The challenge of evaluating diabetes risk is the effectiveness of predicting the tendency or 
likelihood of developing diabetes in the future. For the above reasons, we are understood and realized their 
importance. The tools in Scikit-learn library will be built into predictive models of diabetes risk by 
researchers. In this research, the data were used as clinical data of 103,492 cases of patients receiving 
services from sub-district health promoting hospitals in Loei province. All data are diagnostic and collected 
by the process and the model of the sub-district health promotion hospital by the staff and authority of the 
hospital. 


2. RELATED WORKS 

In the past, the development of an information system for assessment and screening to predict the 
level of early diabetes risk has been continually improved and revised. Of course, one algorithm might be 
able to work or solve some problems very well. But this algorithm can be much less efficient in different 
environments and data formats. Therefore, there are still many opportunities to develop and improve the 
algorithm to be the most suitable [9]. In this research, the theories and principles involved in the development 
of a predictive model for screening for diabetes risk levels include: 


2.1. Machine learning 

Machine learning (ML) is the process by which machines (computers) can process (learn) a set of 
instructions and execute them on their own. The machine learning process is an attempt to enable machines 
to learn and understand various interrelated patterns of information. Then, when a new set of data is 
introduced into the system again, the machine can make predictions or make decisions based on their 
learning. Researcher and interested people in the field of data manipulation, known as "machine learning", 
were first proposed in 1959 [10]. Machine learning aims to use the special characteristics of data collected 
from observations or experiments in the system to automatically model, predict or explain system behavior, 
or to obtain derive decision rules to interact suitable for the system.
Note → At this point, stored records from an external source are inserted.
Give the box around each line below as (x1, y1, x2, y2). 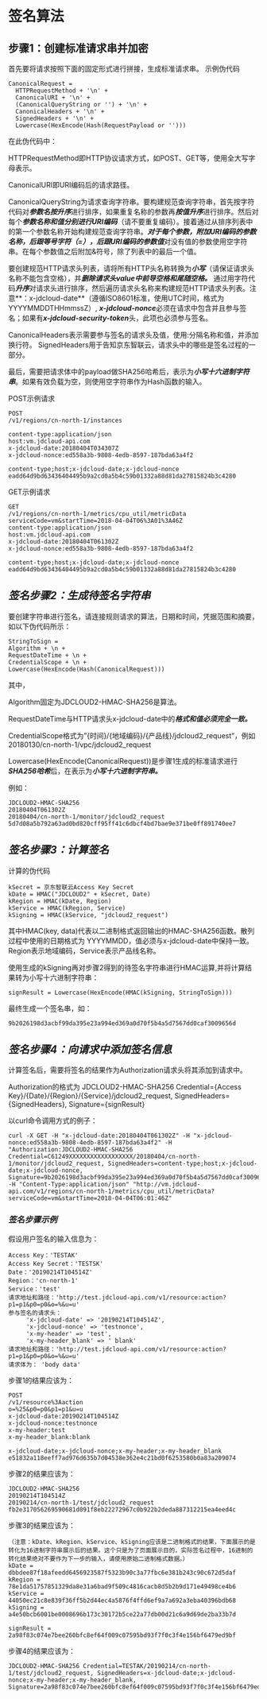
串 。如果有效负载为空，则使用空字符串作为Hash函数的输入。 (8, 377, 207, 386)
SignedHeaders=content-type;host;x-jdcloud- (107, 1159, 258, 1168)
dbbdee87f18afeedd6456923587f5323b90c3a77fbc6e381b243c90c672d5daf (8, 1569, 237, 1577)
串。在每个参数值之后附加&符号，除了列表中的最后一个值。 (8, 247, 201, 256)
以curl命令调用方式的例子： (8, 1116, 98, 1125)
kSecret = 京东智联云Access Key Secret (8, 883, 134, 891)
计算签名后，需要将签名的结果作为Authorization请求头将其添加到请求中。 (8, 1066, 248, 1075)
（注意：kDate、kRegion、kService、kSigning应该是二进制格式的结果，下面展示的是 (8, 1538, 256, 1546)
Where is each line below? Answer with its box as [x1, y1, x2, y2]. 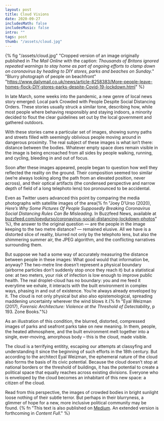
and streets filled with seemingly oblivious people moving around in [5, 134, 141, 140]
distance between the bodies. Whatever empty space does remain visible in [5, 144, 158, 150]
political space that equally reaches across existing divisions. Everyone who [5, 369, 159, 375]
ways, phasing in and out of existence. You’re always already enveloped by [5, 288, 157, 293]
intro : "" [5, 30, 25, 35]
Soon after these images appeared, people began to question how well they [5, 164, 158, 170]
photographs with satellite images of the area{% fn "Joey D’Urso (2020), [5, 200, 151, 206]
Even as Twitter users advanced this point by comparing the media [5, 195, 140, 201]
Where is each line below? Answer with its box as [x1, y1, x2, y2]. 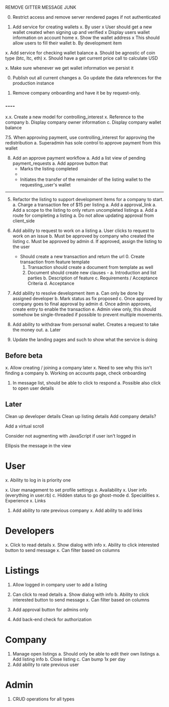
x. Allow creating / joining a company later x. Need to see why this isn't [5, 365, 152, 371]
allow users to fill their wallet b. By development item [12, 40, 122, 46]
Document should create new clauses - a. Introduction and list [27, 270, 157, 276]
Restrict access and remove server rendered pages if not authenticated [12, 14, 161, 20]
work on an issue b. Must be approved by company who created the [12, 233, 154, 239]
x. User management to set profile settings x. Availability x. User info [5, 487, 147, 493]
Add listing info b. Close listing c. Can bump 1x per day [12, 656, 126, 662]
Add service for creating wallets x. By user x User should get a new [12, 24, 152, 30]
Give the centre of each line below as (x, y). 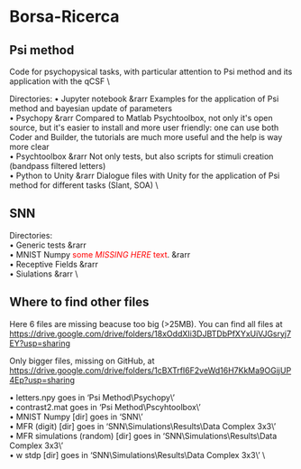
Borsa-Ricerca (64, 17)
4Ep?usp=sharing (42, 380)
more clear (29, 147)
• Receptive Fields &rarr (54, 264)
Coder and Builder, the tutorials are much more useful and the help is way (146, 137)
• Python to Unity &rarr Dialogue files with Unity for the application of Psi (145, 175)
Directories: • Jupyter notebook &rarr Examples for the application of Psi (144, 98)
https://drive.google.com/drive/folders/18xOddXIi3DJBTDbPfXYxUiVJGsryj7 (150, 333)
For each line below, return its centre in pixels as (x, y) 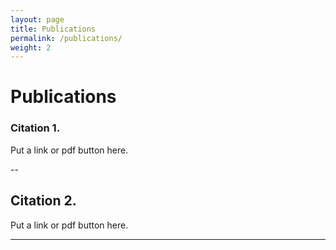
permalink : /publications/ (66, 38)
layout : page (37, 19)
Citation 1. (35, 128)
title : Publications (53, 29)
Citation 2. (43, 201)
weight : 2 (31, 47)
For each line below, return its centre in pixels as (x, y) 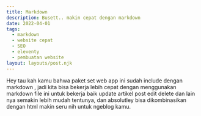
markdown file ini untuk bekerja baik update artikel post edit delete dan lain (101, 93)
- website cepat (32, 40)
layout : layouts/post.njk (39, 63)
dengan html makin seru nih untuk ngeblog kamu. (69, 106)
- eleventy (26, 52)
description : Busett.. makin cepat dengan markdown (73, 18)
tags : (13, 29)
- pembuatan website (38, 57)
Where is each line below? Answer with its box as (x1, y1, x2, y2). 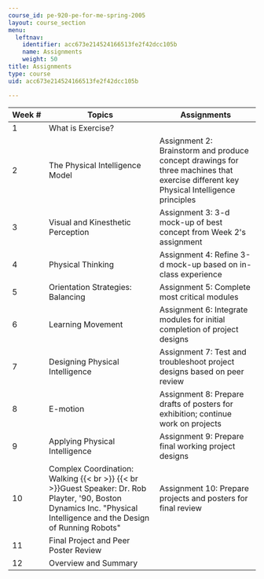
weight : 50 (22, 56, 58, 64)
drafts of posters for (159, 398, 233, 409)
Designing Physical (48, 356, 119, 367)
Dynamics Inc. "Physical (48, 502, 138, 513)
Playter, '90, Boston (48, 493, 122, 504)
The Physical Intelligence (48, 159, 141, 170)
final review (159, 502, 203, 513)
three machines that (159, 164, 233, 175)
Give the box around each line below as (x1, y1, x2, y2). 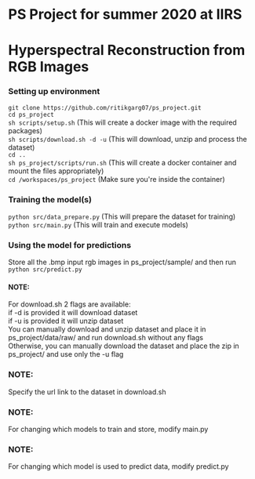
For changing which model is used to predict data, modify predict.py (8, 462, 229, 471)
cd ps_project (8, 111, 55, 118)
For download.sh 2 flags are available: (8, 299, 131, 309)
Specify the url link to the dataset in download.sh (8, 386, 166, 397)
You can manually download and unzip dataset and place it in (8, 325, 206, 334)
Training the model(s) (8, 194, 93, 205)
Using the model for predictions (8, 239, 132, 250)
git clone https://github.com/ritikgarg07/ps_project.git (8, 103, 202, 111)
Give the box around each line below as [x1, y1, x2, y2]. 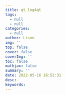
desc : [5, 77, 16, 82]
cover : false [5, 49, 32, 54]
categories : [5, 26, 30, 31]
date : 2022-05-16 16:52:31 [5, 73, 61, 78]
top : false [5, 45, 28, 50]
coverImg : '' [5, 54, 32, 59]
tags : [5, 12, 16, 17]
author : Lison [5, 36, 35, 41]
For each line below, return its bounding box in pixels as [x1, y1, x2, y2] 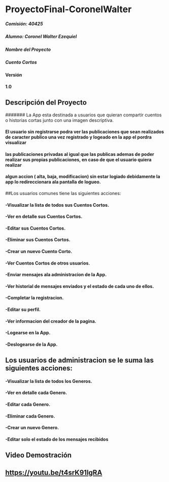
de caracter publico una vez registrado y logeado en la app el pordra [5, 134, 152, 140]
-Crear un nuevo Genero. [5, 425, 59, 431]
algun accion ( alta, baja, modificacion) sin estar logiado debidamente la [5, 174, 160, 180]
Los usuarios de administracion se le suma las [5, 356, 154, 365]
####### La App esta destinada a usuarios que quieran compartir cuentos [5, 112, 162, 118]
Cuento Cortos [5, 59, 37, 65]
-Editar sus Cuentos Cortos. [5, 225, 66, 231]
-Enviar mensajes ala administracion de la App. [5, 272, 107, 278]
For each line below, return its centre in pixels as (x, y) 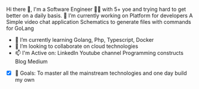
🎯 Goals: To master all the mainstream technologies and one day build (101, 73)
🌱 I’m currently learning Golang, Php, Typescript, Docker (84, 40)
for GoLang (20, 28)
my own (25, 80)
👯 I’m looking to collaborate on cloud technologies (76, 46)
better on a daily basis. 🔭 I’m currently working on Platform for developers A (99, 16)
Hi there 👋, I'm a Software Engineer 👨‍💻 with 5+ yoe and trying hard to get (96, 9)
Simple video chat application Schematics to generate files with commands (99, 22)
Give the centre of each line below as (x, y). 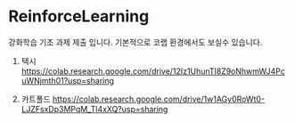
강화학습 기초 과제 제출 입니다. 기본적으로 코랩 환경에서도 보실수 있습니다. (135, 42)
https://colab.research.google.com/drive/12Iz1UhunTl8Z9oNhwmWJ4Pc (153, 71)
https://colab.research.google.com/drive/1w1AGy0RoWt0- (158, 99)
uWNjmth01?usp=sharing (68, 80)
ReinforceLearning (79, 16)
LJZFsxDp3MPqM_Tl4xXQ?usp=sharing (94, 109)
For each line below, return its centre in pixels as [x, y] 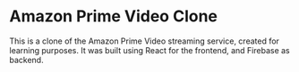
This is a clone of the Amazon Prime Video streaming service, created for [145, 41]
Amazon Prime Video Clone [113, 16]
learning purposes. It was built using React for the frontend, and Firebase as [149, 50]
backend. [26, 60]
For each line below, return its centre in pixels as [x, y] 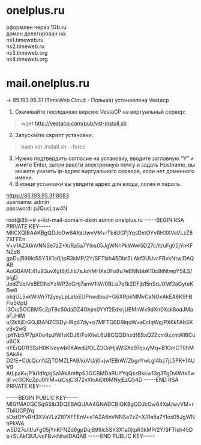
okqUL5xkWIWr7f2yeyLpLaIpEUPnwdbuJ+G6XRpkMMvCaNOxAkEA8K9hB [99, 296]
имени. [24, 177]
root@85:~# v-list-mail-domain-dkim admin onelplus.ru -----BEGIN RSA [95, 219]
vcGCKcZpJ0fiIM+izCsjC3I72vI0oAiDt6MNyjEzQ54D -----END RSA [95, 379]
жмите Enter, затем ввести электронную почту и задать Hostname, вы [105, 164]
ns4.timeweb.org [27, 59]
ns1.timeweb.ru [25, 40]
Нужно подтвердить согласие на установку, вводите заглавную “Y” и [104, 158]
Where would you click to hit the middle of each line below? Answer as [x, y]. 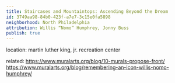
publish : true [23, 33]
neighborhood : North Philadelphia [48, 22]
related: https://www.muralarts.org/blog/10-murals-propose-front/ [85, 61]
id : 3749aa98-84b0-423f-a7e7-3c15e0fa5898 [58, 17]
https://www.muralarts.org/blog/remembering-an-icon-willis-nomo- [87, 67]
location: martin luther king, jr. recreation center [63, 50]
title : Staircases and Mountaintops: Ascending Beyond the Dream [87, 11]
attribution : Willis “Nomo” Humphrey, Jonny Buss [68, 28]
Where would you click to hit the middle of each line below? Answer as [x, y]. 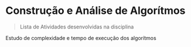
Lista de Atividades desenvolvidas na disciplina [77, 27]
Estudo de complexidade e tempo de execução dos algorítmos [81, 38]
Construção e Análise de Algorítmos [95, 11]
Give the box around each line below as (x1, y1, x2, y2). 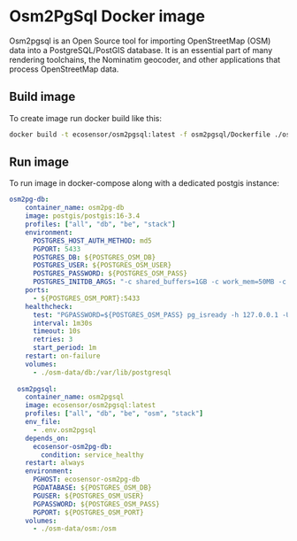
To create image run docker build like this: (9, 112, 162, 123)
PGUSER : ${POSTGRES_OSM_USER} (32, 491, 144, 500)
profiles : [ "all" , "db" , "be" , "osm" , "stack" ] (25, 409, 203, 418)
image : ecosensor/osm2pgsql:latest (25, 401, 156, 410)
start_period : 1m (32, 344, 97, 352)
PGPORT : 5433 (32, 244, 81, 253)
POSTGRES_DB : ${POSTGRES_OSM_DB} (32, 252, 156, 262)
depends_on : (25, 434, 69, 443)
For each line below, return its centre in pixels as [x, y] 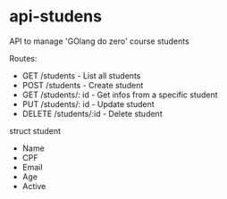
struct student [35, 130]
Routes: [23, 58]
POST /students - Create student [83, 85]
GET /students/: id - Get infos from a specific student [120, 95]
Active [34, 186]
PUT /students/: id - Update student [88, 104]
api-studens [56, 17]
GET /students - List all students [81, 75]
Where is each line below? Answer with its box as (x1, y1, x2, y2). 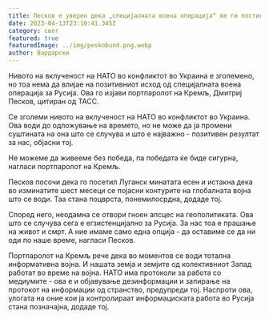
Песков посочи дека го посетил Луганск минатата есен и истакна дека (8, 177, 254, 187)
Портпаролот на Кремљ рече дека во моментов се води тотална (8, 251, 231, 260)
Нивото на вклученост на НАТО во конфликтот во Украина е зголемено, (8, 71, 255, 80)
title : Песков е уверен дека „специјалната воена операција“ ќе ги (8, 11, 239, 20)
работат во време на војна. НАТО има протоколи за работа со (8, 268, 222, 277)
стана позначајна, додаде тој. (8, 302, 110, 311)
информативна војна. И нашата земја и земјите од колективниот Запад (8, 260, 252, 269)
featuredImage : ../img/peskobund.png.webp (8, 42, 152, 50)
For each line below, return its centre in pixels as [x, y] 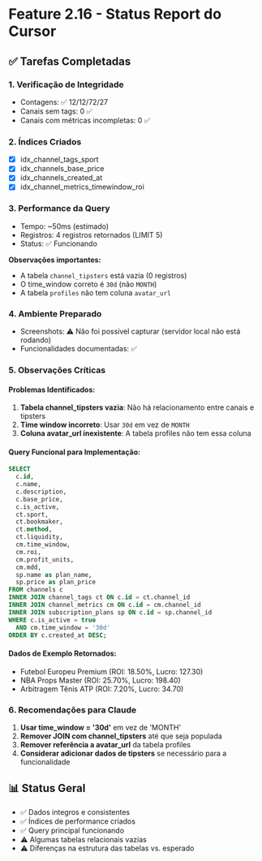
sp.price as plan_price [56, 582]
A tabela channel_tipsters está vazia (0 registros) [103, 275]
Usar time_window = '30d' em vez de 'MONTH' [101, 727]
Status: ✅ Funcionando [58, 243]
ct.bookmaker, [39, 522]
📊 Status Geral [47, 788]
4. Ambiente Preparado [55, 313]
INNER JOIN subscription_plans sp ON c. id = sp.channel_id [110, 612]
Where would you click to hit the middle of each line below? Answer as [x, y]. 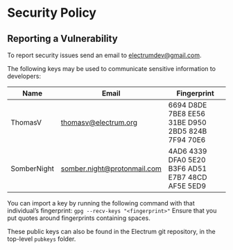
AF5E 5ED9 [187, 186]
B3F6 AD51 [187, 169]
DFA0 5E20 [187, 160]
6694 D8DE [188, 105]
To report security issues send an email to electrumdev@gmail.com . [105, 55]
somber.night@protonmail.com [111, 169]
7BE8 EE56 [187, 114]
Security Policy [52, 13]
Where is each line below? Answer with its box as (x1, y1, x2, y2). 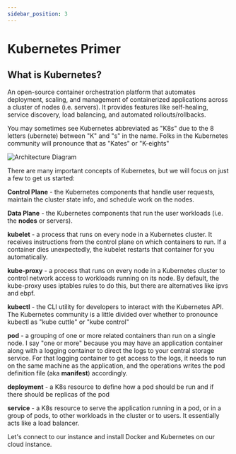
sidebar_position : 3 (7, 10, 69, 18)
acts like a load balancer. (7, 419, 80, 427)
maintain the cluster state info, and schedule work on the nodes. (7, 195, 194, 204)
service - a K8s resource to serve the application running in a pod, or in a (7, 404, 221, 412)
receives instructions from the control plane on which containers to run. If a (7, 238, 227, 246)
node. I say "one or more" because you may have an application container (7, 339, 223, 347)
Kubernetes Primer (7, 40, 122, 57)
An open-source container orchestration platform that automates (7, 88, 196, 96)
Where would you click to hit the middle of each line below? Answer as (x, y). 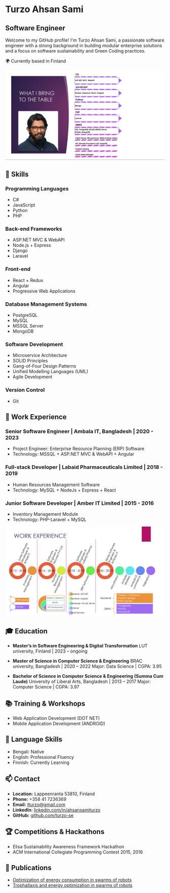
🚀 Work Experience (36, 417)
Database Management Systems (46, 304)
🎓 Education (27, 631)
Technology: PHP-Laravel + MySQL (50, 519)
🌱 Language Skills (34, 739)
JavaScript (24, 205)
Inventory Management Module (45, 514)
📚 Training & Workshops (45, 703)
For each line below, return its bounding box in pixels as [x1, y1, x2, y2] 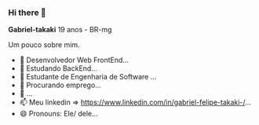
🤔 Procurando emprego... [19, 80, 102, 90]
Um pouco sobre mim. [8, 40, 80, 50]
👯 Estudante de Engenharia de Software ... [19, 72, 157, 82]
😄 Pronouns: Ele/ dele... [19, 109, 98, 119]
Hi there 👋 [8, 7, 47, 18]
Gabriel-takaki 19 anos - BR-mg [8, 25, 112, 35]
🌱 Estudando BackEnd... [19, 64, 98, 73]
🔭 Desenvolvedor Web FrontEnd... [19, 55, 129, 65]
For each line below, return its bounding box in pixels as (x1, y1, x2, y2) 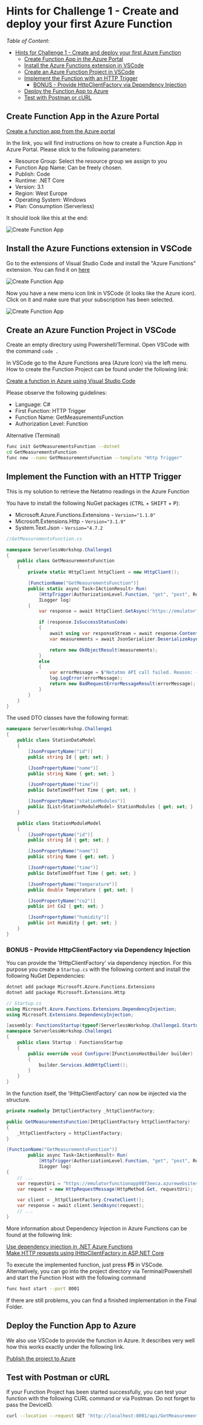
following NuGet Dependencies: (6, 972, 86, 979)
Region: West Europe (14, 189, 68, 197)
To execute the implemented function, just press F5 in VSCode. (6, 1261, 164, 1268)
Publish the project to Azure (6, 1355, 76, 1362)
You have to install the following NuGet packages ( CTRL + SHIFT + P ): (6, 499, 180, 507)
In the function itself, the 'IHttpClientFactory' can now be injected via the (6, 1090, 187, 1097)
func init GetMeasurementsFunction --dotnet (6, 444, 120, 450)
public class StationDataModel (17, 737, 96, 743)
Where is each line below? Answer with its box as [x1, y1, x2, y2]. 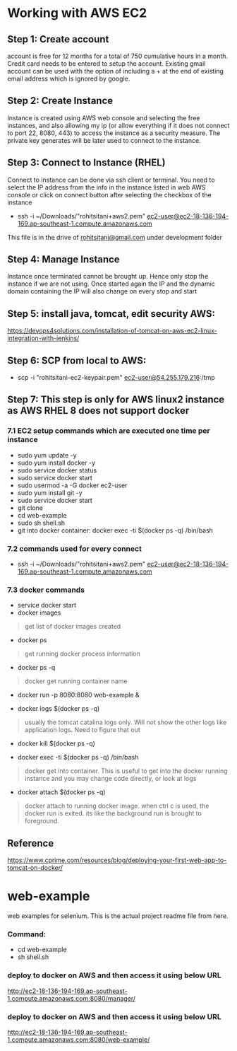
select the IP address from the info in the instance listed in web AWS [7, 182, 206, 192]
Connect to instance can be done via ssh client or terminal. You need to [7, 175, 215, 184]
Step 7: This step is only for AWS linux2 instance [7, 394, 225, 406]
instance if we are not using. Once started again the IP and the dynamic [7, 279, 215, 288]
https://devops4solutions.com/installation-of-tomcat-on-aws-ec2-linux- [7, 327, 217, 335]
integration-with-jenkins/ [7, 334, 80, 342]
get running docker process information [24, 649, 141, 658]
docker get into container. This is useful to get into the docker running [24, 767, 228, 775]
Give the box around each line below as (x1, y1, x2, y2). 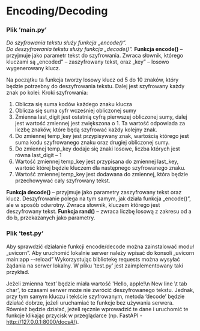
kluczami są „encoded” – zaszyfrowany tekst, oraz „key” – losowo (6, 58, 169, 65)
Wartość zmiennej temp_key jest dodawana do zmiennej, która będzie (14, 171, 189, 178)
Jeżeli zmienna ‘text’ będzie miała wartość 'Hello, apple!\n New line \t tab (6, 280, 187, 287)
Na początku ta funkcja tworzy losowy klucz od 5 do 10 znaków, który (6, 76, 179, 83)
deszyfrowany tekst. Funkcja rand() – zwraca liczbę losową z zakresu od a (6, 208, 192, 215)
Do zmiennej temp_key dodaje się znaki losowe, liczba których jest (14, 145, 180, 152)
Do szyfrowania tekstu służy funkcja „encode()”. (6, 39, 127, 46)
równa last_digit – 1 (14, 152, 62, 159)
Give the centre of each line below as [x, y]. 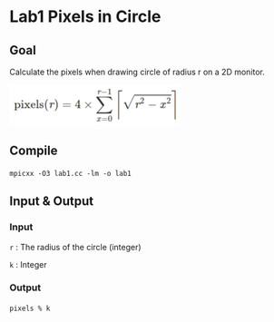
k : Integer [28, 264]
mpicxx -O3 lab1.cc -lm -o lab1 [70, 173]
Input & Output [51, 201]
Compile [34, 151]
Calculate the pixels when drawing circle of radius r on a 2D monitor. [137, 72]
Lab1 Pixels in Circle [85, 17]
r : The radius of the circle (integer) [76, 247]
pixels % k [30, 308]
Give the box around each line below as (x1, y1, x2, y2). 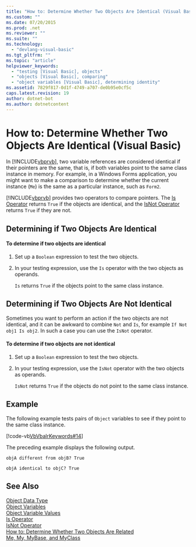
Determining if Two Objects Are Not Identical (6, 299, 172, 309)
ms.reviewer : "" (6, 30, 45, 36)
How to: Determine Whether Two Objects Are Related (6, 528, 134, 535)
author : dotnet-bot (6, 95, 54, 101)
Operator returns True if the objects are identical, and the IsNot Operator (6, 200, 180, 208)
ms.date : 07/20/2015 (6, 19, 57, 25)
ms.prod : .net (6, 25, 41, 31)
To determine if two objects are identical (6, 240, 106, 247)
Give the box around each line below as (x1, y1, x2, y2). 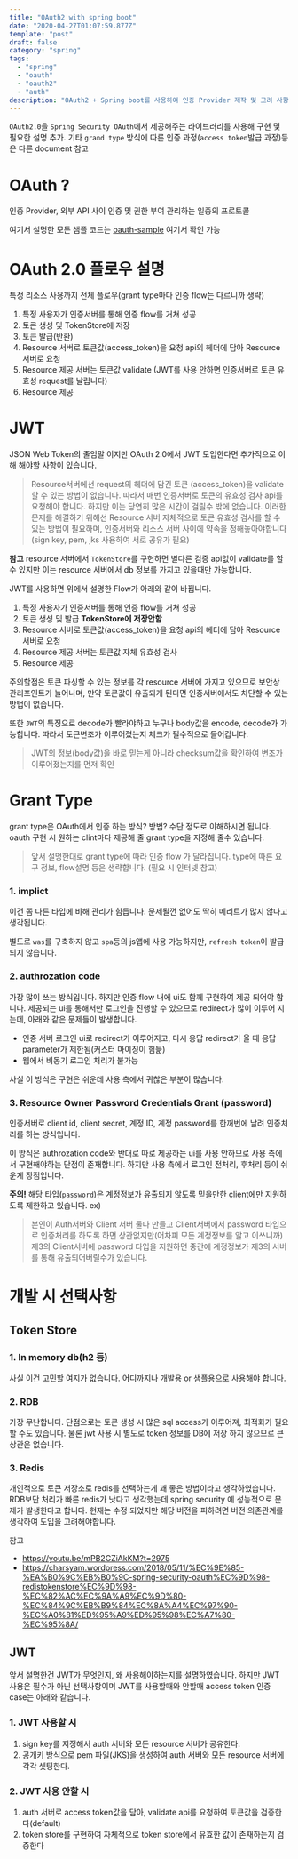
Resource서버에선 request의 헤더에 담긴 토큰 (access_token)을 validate (30, 479, 284, 490)
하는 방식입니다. (25, 1129, 81, 1140)
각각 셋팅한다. (21, 1760, 71, 1771)
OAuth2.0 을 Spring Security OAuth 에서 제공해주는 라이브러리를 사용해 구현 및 (9, 121, 281, 132)
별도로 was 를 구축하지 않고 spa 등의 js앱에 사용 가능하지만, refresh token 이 (9, 936, 268, 947)
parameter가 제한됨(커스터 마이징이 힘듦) (21, 1044, 166, 1054)
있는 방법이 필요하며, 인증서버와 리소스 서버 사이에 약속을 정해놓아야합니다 (30, 524, 287, 534)
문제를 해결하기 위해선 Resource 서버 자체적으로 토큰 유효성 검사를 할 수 (30, 512, 281, 523)
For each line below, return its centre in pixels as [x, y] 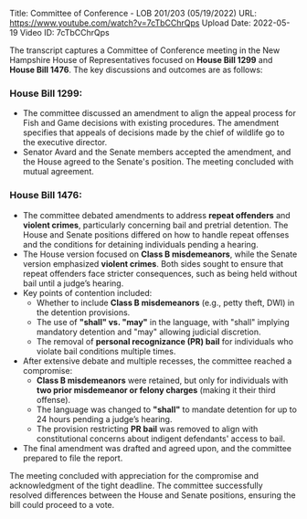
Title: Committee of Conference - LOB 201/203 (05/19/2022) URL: [133, 13]
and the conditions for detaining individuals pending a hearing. [140, 244]
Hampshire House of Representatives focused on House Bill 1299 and [141, 60]
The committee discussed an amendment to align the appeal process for [159, 113]
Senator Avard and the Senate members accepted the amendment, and [157, 152]
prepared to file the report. [73, 458]
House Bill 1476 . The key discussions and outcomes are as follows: [136, 69]
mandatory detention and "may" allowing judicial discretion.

ML approaches [11] can be categorized 
into three basic categories: supervised learning, unsupervised learning, and reinforcement learning. In 
particular, machine learning applied to diagnostic tasks was presented Fatima and Pasha [12] in six methods: 
Supervised learning, unsupervised learning, semi-supervised learning, reinforcement learning, evolutionary 
learning, and deep learning. Over the past decade, information systems for predicting diabetes risk have been 
continually developed and improved. For example, Sowjanya et al. [13] developed MobDBTest applications 
using new machine learning techniques for predicting diabetes for users. Yuvaraj and SriPreethaa [14] 
presented health care monitoring systems using machine learning algorithms applied in hadoop based clusters 
to predict diabetes risk levels. Later in 2020, an intelligent architecture for monitoring diabetic patients by 
using machine learning algorithms was introduced by Rghioui et al. [15]. This architecture consists of smart 
devices, sensors and smartphones in order to collect measurements from different parts of the body. Clinical 
data obtained from patients are categorized using machine learning to participate in the process of diagnosis. 
The simulation results showed that the algorithm was optimized accordingly. Most recently in our research 
Charoenkun et al. [16], a large number of patient data features such as sex, age, diastolic blood pressure, 
systolic blood pressure, body weight, heart rate, pulse, temperature, height, body mass index, waist, smoking, 
and drinking, were used for the process of machine learning in order to create a model for predicting blood 
sugar levels. The results of studies and developments have been demonstrated that the effectiveness of the 
glycemic prediction model is within the relatively high and acceptable range.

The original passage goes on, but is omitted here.